Pemkot Makassar Siapkan Jalan Baru untuk Akses Truk Angkutan Sampah ke TPA Antang

Pemerintah Kota Makassar menjanjikan akan mengani masalah sampah di Tempat Pembuangan Akhir (TPA) Antang.

Setelah sempat terjadi penutupan dan protes masyarakat, Dinas Lingkungan Hidup (DLH) Kota Makassar memastikan pembenahan akan segera dilakukan secara menyeluruh.

Kepala DLH Makassar, Helmy Budiman, mengatakan pemerintah kota telah bergerak melakukan perbaikan di lokasi TPA.

Ia mengungkapkan, penutupan TPA yang sempat terjadi pada Sabtu lalu menjadi momentum bagi pemerintah melakukan koordinasi dengan masyarakat.

“Insya Allah akan segera dilakukan penataan secara menyeluruh,” katanya saat dihubungi, Senin (30/3/2026).

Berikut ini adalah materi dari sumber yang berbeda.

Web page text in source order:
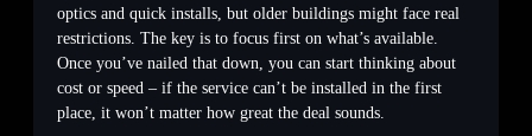
optics and quick installs, but older buildings might face real
restrictions. The key is to focus first on what’s available.
Once you’ve nailed that down, you can start thinking about
cost or speed – if the service can’t be installed in the first
place, it won’t matter how great the deal sounds.
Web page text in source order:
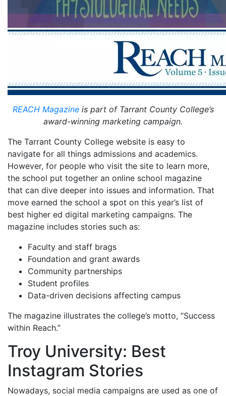
REACH Magazineis part of Tarrant County College’s
award-winning marketing campaign.
The Tarrant County College website is easy to
navigate for all things admissions and academics.
However, for people who visit the site to learn more,
the school put together an online school magazine
that can dive deeper into issues and information. That
move earned the school a spot on this year’s list of
best higher ed digital marketing campaigns. The
magazine includes stories such as:
Faculty and staff brags
Foundation and grant awards
Community partnerships
Student profiles
Data-driven decisions affecting campus
The magazine illustrates the college’s motto, “Success
within Reach.”
Troy University: Best
Instagram Stories
Nowadays, social media campaigns are used as one of
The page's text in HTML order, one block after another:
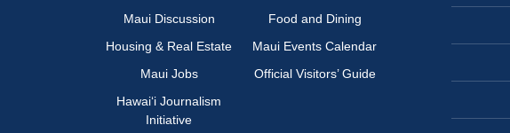
Maui Discussion
Food and Dining
Housing & Real Estate
Maui Events Calendar
Maui Jobs
Official Visitors’ Guide
Hawai‘i Journalism
Initiative
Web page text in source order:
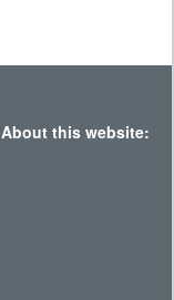
About this website:
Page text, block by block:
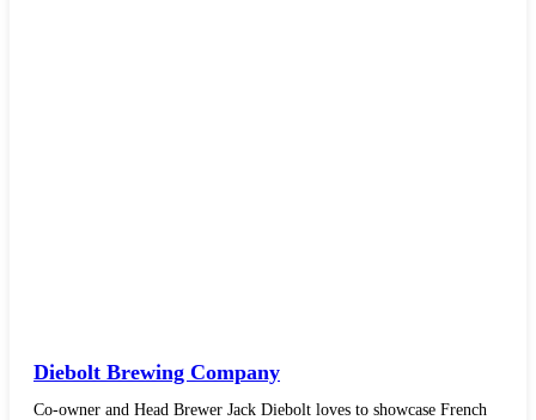
Diebolt Brewing Company
Co-owner and Head Brewer Jack Diebolt loves to showcase French
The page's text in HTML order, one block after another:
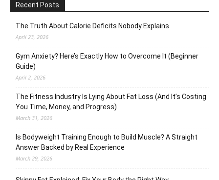
Recent Posts
The Truth About Calorie Deficits Nobody Explains
April 23, 2026
Gym Anxiety? Here’s Exactly How to Overcome It (Beginner
Guide)
April 2, 2026
The Fitness Industry Is Lying About Fat Loss (And It’s Costing
You Time, Money, and Progress)
March 31, 2026
Is Bodyweight Training Enough to Build Muscle? A Straight
Answer Backed by Real Experience
March 29, 2026
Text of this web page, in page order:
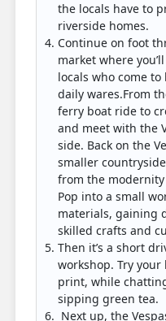
the locals have to
riverside homes.
Continue on foot
market where
locals who come
daily wares.From
ferry boat ride to
and meet with the
side. Back on the
smaller
from the
Pop into a small
materials, gaining
skilled crafts and
Then it’s a short
workshop. Try
print, while
sipping green tea.
Next up, the
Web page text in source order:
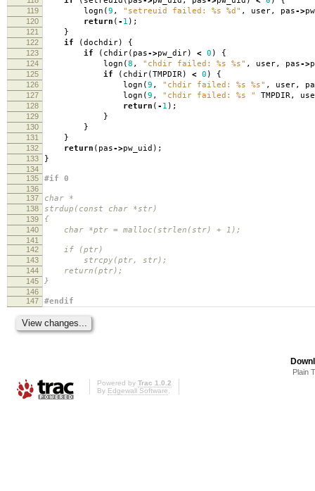
119 logn (9 , "setreuid failed: %s %d" , user, pas->
120 return ( - 1 );
121 }
122 if (dochdir) {
123 if ( chdir( pas->pw_dir) < 0 ) {
124 logn (8 , "chdir failed: %s %s" , user, pas->
125 if ( chdir(TMPDIR) < 0 ) {
126 logn (9 , "chdir failed: %s %s" , user,
127 logn (9 , "chdir failed: %s " TMPDIR,
128 return ( - 1 );
129 }
130 }
131 }
132 return ( pas->pw_uid );
133 }
134
135
#if 0
136
137
char *
138 strdup(const char *str)
139 {
140 char *ptr = malloc(strlen(str) + 1);
141
142
if (ptr)
143 strcpy(ptr, str);
144 return(ptr);
145 }
146
147
#endif
Plain
Powered by Trac 1.0.2
By Edgewall Software.
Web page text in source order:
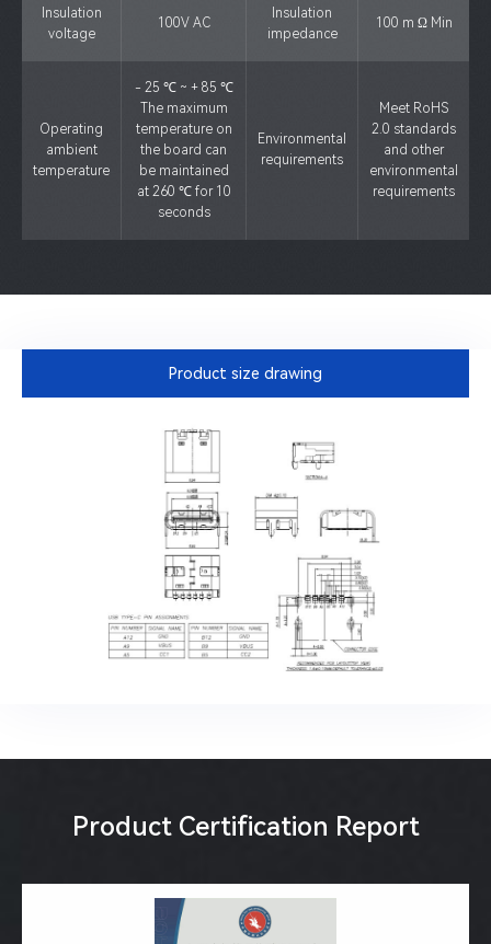
Insulation
voltage
100V AC
Insulation
impedance
100 m Ω Min
Operating
ambient
temperature
- 25 ℃ ~ + 85 ℃
The maximum
temperature on
the board can
be maintained
at 260 ℃ for 10
seconds
Environmental
requirements
Meet RoHS
2.0 standards
and other
environmental
requirements
Product size drawing
Product Certification Report
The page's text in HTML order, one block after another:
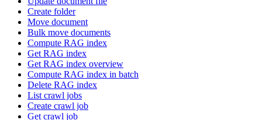
Create folder
Move document
Bulk move documents
Compute RAG index
Get RAG index
Get RAG index overview
Compute RAG index in batch
Delete RAG index
List crawl jobs
Create crawl job
Get crawl job
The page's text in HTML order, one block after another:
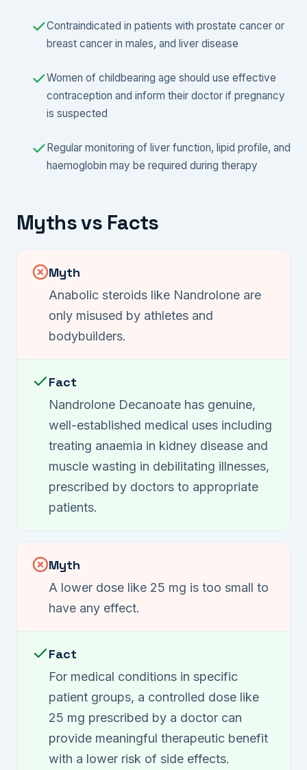
Contraindicated in patients with prostate cancer or
breast cancer in males, and liver disease
Women of childbearing age should use effective
contraception and inform their doctor if pregnancy
is suspected
Regular monitoring of liver function, lipid profile, and
haemoglobin may be required during therapy
Myths vs Facts
Myth
Anabolic steroids like Nandrolone are
only misused by athletes and
bodybuilders.
Fact
Nandrolone Decanoate has genuine,
well-established medical uses including
treating anaemia in kidney disease and
muscle wasting in debilitating illnesses,
prescribed by doctors to appropriate
patients.
Myth
A lower dose like 25 mg is too small to
have any effect.
Fact
For medical conditions in specific
patient groups, a controlled dose like
25 mg prescribed by a doctor can
provide meaningful therapeutic benefit
with a lower risk of side effects.

Helmy mengaku, pada Minggu kemarin, pihaknya bersama sejumlah instansi terkait langsung meninjau lokasi untuk merumuskan langkah penanganan.

Salah satu fokus utama pembenahan adalah akses jalan menuju TPA yang selama ini menjadi penyebab kemacetan akibat antrean kendaraan pengangkut sampah.

“Kita Sementara mau melakukan perbaikan jalan melalui alokasi anggaran Dinas PU,” ungkapnya.

“Dan tentu juga kita akan membuka akses baru untuk bagaimana caranya mobil-mobil sampah itu tidak menumpuk di area jalan Raya Antang,” tambah dia.

Selain itu, DLH juga akan membenahi pengelolaan limbah cair yang dihasilkan dari tumpukan sampah.

“Termasuk juga air limbah yang dihasilkan atau lindi. Ini sebentar kami buatkan perbaikan di kolam Lindi,” ujarnya

Sebagai langkah sementara, pemerintah menghentikan aktivitas pembuangan di salah satu area TPA untuk mengurangi risiko permasalahan yang lebih besar.

“Tentu ke depan mudah-mudahan kejadian serupa yang terjadi di TPA kemarin itu tidak terjadi lagi di masa yang akan datang,” kata dia.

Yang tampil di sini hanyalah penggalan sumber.